Our Client was charged with conspiracy to commit theft contrary to section 1(1) of the Criminal Law Act 1977 after he was arrested at the scene of a ‘phone snatching’ outside a nightclub in Soho last year. It was alleged that our client had been part of an agreement to steal the phone and had played a role in facilitating it by distracting the victim. However, bizarrely, the police accepted that it was our client who had actually recovered the stolen phone and returned it to the victim after pursuing the individual who had snatched it. He was 17 years old at the time but turned 18 before his first court appearance and was therefore tried as an adult.

We first represented our client as duty solicitor at the police station. We advised our client on the strength of the evidence against him and took detailed instructions from him. Our client denied any involvement in the theft, and we therefore advised him to put forward a prepared statement in police interview to advance his account at the earliest opportunity. Despite doing so, he was charged at the police station and bailed to attend Court.

At the first appearance in the Magistrates’ Court, our client indicated a ‘not guilty’ plea and, given that conspiracy is an indictable only offence, the case was sent straight up to the Crown Court. At the Plea and Trial Preparation Hearing, the Crown substituted the charge to one of theft, our client formally entered a ‘not guilty’ plea, and a trial was fixed for 2027. Our client was therefore facing a Crown Court trial in his 20s for his alleged involvement in an offence which occurred when he was just 17 years old.

After the Crown served all of their evidence, Paralegal Maeve Carroll met with our client and took detailed instructions from him.

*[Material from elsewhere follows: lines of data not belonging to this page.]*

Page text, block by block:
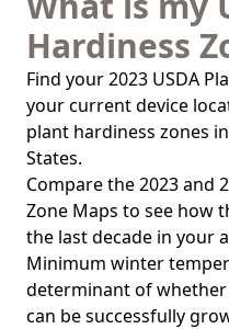
Hardiness
Find your 2023 USDA
your current device
plant hardiness zones
States.
Compare the 2023 and
Zone Maps to see how
the last decade in your
Minimum winter
determinant of
can be successfully
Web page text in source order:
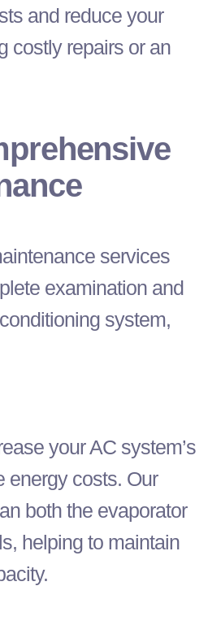
and reduce your
costly repairs or an
services
examination and
system,
yourAC system’s
energy costs. Our
both the evaporator
helping to maintain
.
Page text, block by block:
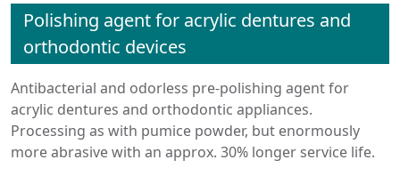
Polishing agent for acrylic dentures and
orthodontic devices
Antibacterial and odorless pre-polishing agent for
acrylic dentures and orthodontic appliances.
Processing as with pumice powder, but enormously
more abrasive with an approx. 30% longer service life.
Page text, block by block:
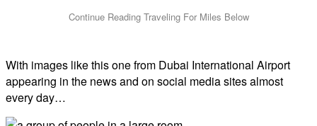
With images like this one from Dubai International Airport
appearing in the news and on social media sites almost
every day…
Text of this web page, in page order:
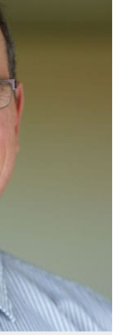
multiple
with
in dietetics.
of
investigated
of
Clinician and
Analysis
She is an
to publish in
nutrition.
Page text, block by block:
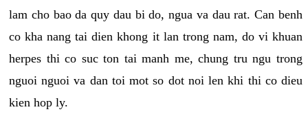
lam cho bao da quy dau bi do, ngua va dau rat. Can benh
co kha nang tai dien khong it lan trong nam, do vi khuan
herpes thi co suc ton tai manh me, chung tru ngu trong
nguoi nguoi va dan toi mot so dot noi len khi thi co dieu
kien hop ly.
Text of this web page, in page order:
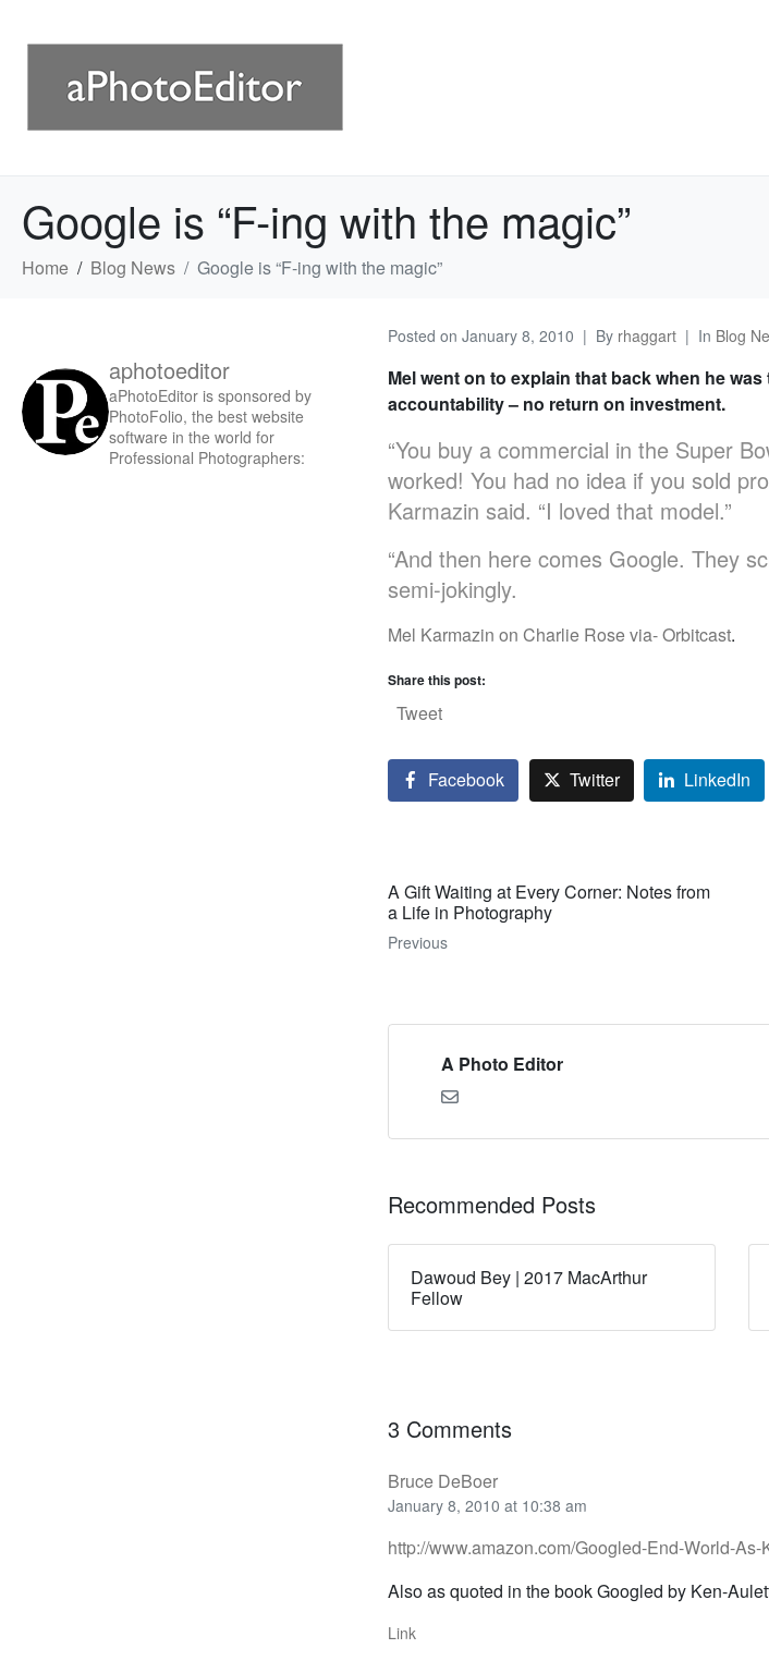
Google is “F-ing with the magic”
Home Blog News Google is “F-ing with the magic”
Posted on January 8, 2010 By rhaggart In Blog
Mel went on to explain that back when he
accountability – no return on investment.
“You buy a commercial in the Super
worked! You had no idea if you sold
Karmazin said. “I loved that model.”
“And then here comes Google. They
semi-jokingly.
Mel Karmazin on Charlie Rose via- Orbitcast.
Share this post:
Tweet
Facebook Twitter LinkedIn
A Gift Waiting at Every Corner: Notes from
a Life in Photography
Previous
A Photo Editor
Recommended Posts
Dawoud Bey | 2017 MacArthur
Fellow
3 Comments
Bruce DeBoer
January 8, 2010 at 10:38 am
http://www.amazon.com/Googled-End-World-
Also as quoted in the book Googled by Ken-
Link
aphotoeditor
aPhotoEditor is sponsored by
PhotoFolio, the best website
software in the world for
Professional Photographers:
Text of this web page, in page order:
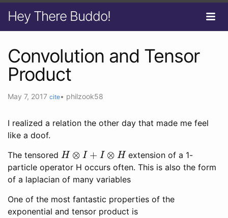
Hey There Buddo!
Convolution and Tensor
Product
May 7, 2017 cite• philzook58
I realized a relation the other day that made me feel
like a doof.
The tensored H⊗I +I H
extension of a 1-
particle operator H occurs often. This is also the form
of a laplacian of many variables
One of the most fantastic properties of the
exponential and tensor product is
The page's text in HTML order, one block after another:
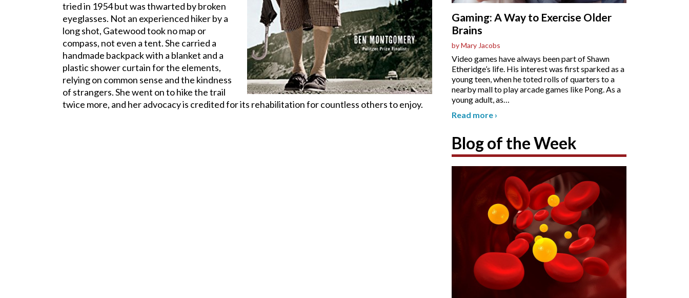
tried in 1954 but was thwarted by broken
eyeglasses. Not an experienced hiker by a
long shot, Gatewood took no map or
compass, not even a tent. She carried a
handmade backpack with a blanket and a
plastic shower curtain for the elements,
relying on common sense and the kindness
of strangers. She went on to hike the trail
twice more, and her advocacy is credited for its rehabilitation for countless others to enjoy.
Gaming: A Way to Exercise Older
Brains
by Mary Jacobs
Video games have always been part of Shawn
Etheridge’s life. His interest was first sparked as a
young teen, when he toted rolls of quarters to a
nearby mall to play arcade games like Pong. As a
young adult, as…
Read more ›
Blog of the Week
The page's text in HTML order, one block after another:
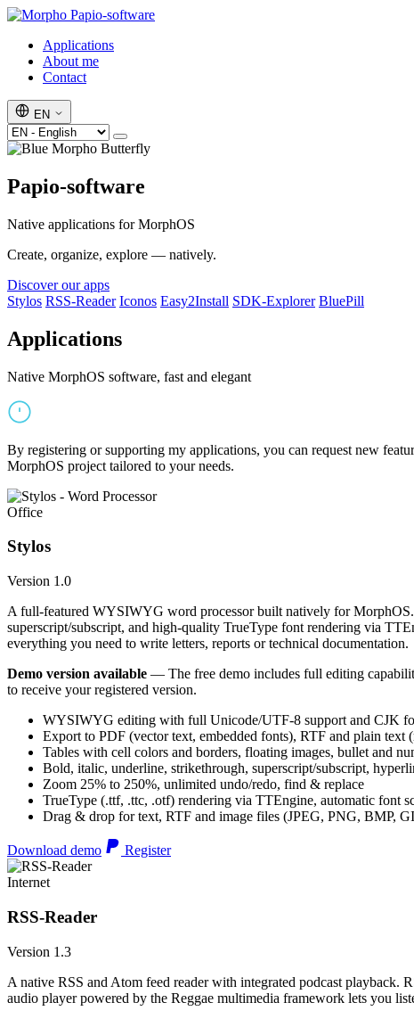
Papio-software
Applications
About me
Contact
EN
Papio-software
Native applications for MorphOS
Create, organize, explore — natively.
Discover our apps
Stylos RSS-Reader Iconos Easy2Install SDK-Explorer BluePill
Applications
Native MorphOS software, fast and elegant
By registering or supporting my applications, you can request new
MorphOS project tailored to your needs.
Office
Stylos
Version 1.0
A full-featured WYSIWYG word processor built natively for
superscript/subscript, and high-quality TrueType font rendering via
everything you need to write letters, reports or technical documentation.
Demo version available — The free demo includes full editing
to receive your registered version.
WYSIWYG editing with full Unicode/UTF-8 support and CJK
Export to PDF (vector text, embedded fonts), RTF and plain text
Tables with cell colors and borders, floating images, bullet and
Bold, italic, underline, strikethrough, superscript/subscript,
Zoom 25% to 250%, unlimited undo/redo, find & replace
TrueType (.ttf, .ttc, .otf) rendering via TTEngine, automatic font
Drag & drop for text, RTF and image files (JPEG, PNG, BMP,
Download demo Register
Internet
RSS-Reader
Version 1.3
A native RSS and Atom feed reader with integrated podcast playback.
audio player powered by the Reggae multimedia framework lets you
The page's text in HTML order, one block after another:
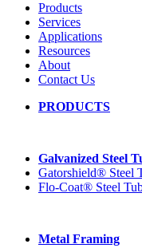
Products
Services
Applications
Resources
About
Contact Us
PRODUCTS
Galvanized Steel
Gatorshield® Steel
Flo-Coat® Steel
Metal Framing
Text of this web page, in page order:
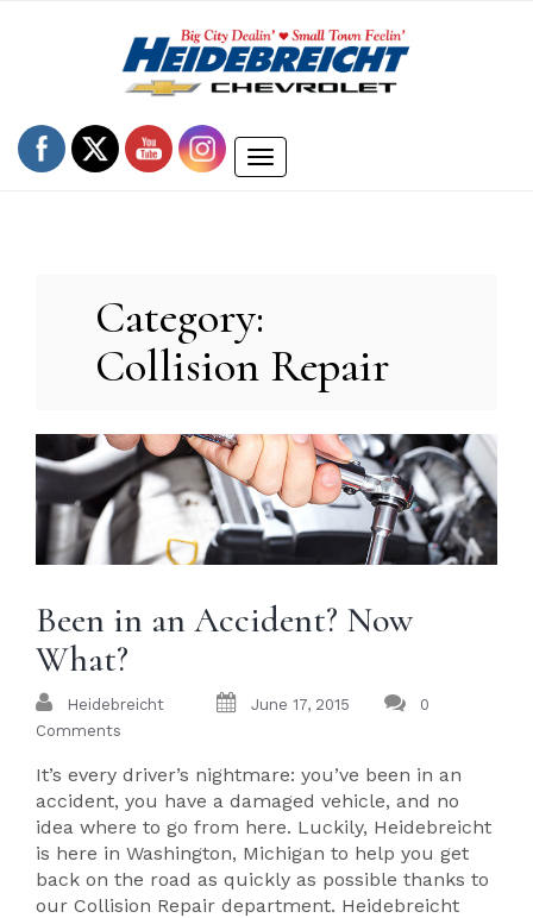
Toggle
Category:
Collision Repair
Been in an Accident? Now
What?
Heidebreicht June 17, 2015
0
Comments
It’s every driver’s nightmare: you’ve been in an
accident, you have a damaged vehicle, and no
idea where to go from here. Luckily, Heidebreicht
is here in Washington, Michigan to help you get
back on the road as quickly as possible thanks to
our Collision Repair department. Heidebreicht

This included showing him CCTV footage of the ‘phone snatching’ in which the Crown had purportedly identified our client distracting the victim immediately prior to the theft. However, upon reviewing this, our client instructed that the individual in the CCTV footage was not him. He denied being pictured in the footage at all, and was even able to point to discrepancies in the clothing they were wearing.

On the basis of these instructions, Paralegal Maeve Carroll carefully drafted a Defence Statement setting out our client’s defence and making nuanced disclosure requests which sought to test the reliability of the Crown’s identification evidence. This was served on the Crown and the Court following approval from our client.

In light of our Defence Statement, the Crown reviewed the case again and concluded that there was no longer sufficient evidence to provide a realistic prospect of conviction. The Crown could not rule out that our client was simply in the wrong place at the wrong time. As such, the Crown formally offered no evidence against our client, and a ‘not guilty’ verdict was recorded thereafter.

We are delighted that our client, a young man of previous good character, is able to move on with his life as he enters adulthood without this case hanging over his head for years to come. By preparing and submitting a strategic Defence Statement, we were able to bring our client’s case to a close years before trial.